Aim of the task –
State how many lines of the entries below hold the word "marketing"; reply with nothing but the number.

-------

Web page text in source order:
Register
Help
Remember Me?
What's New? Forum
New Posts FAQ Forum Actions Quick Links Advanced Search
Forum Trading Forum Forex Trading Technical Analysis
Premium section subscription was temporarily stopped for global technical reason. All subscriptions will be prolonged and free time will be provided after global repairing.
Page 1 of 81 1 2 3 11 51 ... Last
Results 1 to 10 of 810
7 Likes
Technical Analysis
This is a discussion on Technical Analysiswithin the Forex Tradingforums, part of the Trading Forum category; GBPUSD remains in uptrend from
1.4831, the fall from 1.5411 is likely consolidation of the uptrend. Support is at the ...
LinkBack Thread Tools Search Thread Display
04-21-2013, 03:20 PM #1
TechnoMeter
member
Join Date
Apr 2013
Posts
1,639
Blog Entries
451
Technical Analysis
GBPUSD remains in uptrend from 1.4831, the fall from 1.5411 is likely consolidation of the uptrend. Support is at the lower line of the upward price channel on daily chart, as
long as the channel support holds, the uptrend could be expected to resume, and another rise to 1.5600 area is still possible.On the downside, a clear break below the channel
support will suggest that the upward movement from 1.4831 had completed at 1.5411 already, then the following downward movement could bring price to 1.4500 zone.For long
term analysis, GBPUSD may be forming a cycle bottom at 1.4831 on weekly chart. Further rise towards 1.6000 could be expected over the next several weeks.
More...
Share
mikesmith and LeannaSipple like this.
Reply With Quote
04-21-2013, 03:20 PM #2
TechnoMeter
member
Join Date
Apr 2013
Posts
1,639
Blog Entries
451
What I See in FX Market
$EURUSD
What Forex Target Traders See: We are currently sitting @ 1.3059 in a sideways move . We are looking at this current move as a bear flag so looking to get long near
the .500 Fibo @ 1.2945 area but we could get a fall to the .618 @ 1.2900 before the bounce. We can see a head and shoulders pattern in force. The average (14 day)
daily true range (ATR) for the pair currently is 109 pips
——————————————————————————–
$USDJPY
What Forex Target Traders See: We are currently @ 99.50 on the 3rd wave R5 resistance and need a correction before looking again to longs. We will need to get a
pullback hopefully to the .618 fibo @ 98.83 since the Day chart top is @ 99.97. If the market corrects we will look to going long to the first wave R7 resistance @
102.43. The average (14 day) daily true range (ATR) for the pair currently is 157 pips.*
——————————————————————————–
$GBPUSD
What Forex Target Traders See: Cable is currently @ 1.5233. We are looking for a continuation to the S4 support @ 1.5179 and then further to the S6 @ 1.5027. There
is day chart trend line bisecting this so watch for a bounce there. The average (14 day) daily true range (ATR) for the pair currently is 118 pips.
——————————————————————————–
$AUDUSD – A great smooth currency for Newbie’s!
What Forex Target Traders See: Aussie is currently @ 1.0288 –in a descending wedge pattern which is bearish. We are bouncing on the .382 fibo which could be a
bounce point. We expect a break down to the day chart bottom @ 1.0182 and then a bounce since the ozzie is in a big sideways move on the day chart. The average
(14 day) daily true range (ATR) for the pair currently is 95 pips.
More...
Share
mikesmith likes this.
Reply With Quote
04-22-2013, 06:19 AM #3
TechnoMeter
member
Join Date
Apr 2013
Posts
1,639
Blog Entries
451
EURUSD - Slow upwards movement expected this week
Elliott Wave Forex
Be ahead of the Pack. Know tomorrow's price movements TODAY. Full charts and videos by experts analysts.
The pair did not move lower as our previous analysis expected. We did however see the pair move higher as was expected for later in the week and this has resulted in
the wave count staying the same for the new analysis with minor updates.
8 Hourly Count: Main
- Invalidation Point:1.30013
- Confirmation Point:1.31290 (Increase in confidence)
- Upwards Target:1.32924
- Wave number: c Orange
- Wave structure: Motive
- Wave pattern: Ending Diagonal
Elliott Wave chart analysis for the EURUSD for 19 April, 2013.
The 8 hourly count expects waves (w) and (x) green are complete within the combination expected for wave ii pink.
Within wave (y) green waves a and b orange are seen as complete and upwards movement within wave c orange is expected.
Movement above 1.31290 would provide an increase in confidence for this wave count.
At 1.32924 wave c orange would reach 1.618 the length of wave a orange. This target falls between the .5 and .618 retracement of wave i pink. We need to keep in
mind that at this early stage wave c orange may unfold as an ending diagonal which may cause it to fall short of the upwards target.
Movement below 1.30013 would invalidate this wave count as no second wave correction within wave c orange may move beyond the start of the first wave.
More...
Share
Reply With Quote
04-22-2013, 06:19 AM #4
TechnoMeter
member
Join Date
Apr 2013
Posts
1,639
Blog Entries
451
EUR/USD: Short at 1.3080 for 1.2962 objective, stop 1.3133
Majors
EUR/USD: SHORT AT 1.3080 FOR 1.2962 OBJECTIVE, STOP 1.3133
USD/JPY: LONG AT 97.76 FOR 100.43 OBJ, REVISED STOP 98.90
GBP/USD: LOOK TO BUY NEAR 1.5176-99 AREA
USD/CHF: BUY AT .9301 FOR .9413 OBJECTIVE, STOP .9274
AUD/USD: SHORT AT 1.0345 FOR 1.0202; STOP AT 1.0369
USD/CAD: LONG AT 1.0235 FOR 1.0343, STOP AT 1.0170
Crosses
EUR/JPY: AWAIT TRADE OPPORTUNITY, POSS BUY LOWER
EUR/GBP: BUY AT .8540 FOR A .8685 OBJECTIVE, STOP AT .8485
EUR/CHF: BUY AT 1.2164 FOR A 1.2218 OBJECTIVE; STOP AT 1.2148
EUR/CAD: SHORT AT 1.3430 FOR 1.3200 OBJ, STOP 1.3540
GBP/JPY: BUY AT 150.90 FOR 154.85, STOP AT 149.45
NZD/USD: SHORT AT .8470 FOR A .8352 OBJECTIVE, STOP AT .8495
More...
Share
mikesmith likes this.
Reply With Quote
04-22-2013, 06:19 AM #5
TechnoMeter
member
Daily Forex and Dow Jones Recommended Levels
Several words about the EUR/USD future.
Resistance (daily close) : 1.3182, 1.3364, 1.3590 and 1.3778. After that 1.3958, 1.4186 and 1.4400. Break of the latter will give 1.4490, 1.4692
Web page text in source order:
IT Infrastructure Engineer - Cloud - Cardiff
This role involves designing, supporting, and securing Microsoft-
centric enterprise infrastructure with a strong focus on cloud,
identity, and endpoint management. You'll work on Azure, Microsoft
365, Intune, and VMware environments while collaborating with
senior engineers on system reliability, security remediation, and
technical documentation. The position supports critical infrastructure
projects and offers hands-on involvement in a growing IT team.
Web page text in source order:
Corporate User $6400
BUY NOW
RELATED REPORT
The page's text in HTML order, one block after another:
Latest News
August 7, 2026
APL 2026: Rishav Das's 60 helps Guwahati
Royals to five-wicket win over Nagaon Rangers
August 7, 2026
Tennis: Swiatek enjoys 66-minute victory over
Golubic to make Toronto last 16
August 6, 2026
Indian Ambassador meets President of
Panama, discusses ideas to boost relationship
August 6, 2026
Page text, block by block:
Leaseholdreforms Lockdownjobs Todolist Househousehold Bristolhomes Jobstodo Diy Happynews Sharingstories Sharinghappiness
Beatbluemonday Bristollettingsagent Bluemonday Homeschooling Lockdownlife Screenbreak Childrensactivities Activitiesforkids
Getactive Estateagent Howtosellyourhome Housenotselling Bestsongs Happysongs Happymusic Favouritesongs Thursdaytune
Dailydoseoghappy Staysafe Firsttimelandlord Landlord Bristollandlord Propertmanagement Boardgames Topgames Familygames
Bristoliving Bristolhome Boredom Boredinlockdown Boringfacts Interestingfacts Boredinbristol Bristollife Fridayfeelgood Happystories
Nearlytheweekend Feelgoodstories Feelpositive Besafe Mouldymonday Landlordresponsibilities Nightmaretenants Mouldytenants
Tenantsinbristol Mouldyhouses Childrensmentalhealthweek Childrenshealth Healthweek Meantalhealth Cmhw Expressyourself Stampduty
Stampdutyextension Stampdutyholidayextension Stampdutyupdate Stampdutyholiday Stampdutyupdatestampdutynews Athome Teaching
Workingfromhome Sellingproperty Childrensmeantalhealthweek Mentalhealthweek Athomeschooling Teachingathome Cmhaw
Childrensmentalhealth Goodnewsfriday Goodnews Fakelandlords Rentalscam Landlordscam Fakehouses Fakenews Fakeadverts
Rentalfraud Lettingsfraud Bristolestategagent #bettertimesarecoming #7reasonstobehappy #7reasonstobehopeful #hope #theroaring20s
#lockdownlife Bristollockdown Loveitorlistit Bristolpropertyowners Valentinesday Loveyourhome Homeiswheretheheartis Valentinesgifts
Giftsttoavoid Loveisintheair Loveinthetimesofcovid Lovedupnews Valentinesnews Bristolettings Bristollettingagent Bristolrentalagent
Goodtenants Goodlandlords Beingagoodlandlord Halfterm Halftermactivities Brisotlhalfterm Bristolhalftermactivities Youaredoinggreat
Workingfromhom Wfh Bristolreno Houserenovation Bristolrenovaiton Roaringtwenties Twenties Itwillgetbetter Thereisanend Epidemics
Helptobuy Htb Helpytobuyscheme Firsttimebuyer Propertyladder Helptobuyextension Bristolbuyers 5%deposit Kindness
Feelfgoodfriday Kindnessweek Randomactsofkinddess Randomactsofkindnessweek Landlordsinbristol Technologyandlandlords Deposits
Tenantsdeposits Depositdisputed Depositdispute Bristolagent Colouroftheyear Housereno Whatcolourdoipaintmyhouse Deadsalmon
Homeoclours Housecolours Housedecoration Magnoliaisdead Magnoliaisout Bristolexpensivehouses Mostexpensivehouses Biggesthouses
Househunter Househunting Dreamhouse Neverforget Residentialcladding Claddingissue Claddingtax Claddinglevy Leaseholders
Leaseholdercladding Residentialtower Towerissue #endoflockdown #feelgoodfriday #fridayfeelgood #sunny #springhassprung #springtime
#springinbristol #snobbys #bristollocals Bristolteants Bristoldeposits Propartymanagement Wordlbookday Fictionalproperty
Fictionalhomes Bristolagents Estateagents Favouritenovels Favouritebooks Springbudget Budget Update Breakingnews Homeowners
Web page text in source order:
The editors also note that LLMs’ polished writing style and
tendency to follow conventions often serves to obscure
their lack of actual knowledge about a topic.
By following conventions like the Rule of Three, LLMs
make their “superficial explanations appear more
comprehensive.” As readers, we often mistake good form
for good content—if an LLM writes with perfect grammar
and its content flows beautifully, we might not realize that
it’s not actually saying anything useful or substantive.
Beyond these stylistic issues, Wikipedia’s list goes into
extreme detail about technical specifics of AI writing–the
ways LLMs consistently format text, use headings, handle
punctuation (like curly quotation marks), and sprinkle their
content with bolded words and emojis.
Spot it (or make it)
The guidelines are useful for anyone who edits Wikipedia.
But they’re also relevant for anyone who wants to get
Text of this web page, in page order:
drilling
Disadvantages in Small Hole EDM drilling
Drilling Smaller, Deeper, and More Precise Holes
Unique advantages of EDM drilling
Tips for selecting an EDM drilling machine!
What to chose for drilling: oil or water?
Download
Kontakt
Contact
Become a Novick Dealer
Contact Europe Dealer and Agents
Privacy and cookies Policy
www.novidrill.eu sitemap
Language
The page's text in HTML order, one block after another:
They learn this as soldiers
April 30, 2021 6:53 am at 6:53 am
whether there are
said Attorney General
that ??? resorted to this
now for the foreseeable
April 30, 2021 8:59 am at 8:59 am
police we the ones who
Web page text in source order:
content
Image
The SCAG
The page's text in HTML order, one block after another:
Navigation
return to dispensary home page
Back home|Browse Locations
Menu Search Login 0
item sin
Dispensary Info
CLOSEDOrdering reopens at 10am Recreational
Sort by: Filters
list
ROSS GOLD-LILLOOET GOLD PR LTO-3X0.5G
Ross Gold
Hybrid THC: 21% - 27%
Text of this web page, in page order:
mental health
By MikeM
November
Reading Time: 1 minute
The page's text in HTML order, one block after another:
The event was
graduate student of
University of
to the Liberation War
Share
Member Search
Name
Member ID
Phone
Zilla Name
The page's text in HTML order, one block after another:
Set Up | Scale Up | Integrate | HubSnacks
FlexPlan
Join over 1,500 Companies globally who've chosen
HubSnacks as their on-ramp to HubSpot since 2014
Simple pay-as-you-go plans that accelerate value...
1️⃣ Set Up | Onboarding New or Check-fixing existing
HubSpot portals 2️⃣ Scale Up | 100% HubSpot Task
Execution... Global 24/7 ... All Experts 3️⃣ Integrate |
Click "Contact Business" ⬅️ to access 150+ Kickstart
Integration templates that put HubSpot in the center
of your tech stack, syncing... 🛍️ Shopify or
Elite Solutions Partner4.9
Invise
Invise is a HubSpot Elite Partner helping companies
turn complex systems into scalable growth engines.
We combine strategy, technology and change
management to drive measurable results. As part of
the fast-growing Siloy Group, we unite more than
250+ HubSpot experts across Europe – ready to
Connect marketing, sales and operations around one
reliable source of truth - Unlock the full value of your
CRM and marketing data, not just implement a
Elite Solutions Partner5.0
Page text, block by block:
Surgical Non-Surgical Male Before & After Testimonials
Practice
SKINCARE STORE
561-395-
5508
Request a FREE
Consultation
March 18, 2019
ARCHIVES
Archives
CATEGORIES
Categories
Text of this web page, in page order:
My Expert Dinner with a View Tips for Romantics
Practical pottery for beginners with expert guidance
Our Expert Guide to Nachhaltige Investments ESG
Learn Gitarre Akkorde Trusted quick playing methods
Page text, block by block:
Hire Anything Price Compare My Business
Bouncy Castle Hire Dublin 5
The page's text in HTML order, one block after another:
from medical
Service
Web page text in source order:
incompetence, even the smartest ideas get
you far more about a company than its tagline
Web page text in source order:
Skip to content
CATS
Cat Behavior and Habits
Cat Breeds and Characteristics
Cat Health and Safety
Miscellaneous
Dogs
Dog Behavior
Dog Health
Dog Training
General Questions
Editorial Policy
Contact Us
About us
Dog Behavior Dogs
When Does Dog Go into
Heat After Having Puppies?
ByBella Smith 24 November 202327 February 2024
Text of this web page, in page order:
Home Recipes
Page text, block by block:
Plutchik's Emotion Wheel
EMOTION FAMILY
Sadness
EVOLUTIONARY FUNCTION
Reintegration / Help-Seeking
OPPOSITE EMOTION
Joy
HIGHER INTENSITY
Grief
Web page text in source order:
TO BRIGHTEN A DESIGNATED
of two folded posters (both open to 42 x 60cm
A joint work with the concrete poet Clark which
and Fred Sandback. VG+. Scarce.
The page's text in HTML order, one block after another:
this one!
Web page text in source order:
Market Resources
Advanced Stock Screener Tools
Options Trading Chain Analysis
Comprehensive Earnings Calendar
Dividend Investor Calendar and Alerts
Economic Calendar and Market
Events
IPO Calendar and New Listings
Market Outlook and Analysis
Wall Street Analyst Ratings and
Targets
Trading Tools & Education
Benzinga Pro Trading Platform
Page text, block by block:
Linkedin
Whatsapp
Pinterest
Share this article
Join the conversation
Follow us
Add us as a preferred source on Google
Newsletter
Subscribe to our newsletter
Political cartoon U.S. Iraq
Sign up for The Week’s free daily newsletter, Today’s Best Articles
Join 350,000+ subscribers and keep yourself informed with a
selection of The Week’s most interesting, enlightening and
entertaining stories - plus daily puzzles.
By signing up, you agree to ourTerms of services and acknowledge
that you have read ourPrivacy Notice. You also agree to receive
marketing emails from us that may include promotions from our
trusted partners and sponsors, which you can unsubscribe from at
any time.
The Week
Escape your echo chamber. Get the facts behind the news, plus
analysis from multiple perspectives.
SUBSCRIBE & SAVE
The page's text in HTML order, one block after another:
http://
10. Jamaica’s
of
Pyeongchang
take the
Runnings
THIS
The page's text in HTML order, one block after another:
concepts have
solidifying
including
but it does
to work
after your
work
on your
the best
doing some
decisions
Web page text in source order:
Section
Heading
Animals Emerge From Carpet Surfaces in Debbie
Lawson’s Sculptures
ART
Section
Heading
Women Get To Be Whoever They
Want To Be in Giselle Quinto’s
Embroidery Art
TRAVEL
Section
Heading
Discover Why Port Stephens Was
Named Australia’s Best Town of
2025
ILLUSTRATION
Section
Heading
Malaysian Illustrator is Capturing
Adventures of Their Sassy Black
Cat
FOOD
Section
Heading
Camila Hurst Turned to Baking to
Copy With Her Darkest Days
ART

-------

Task output –
3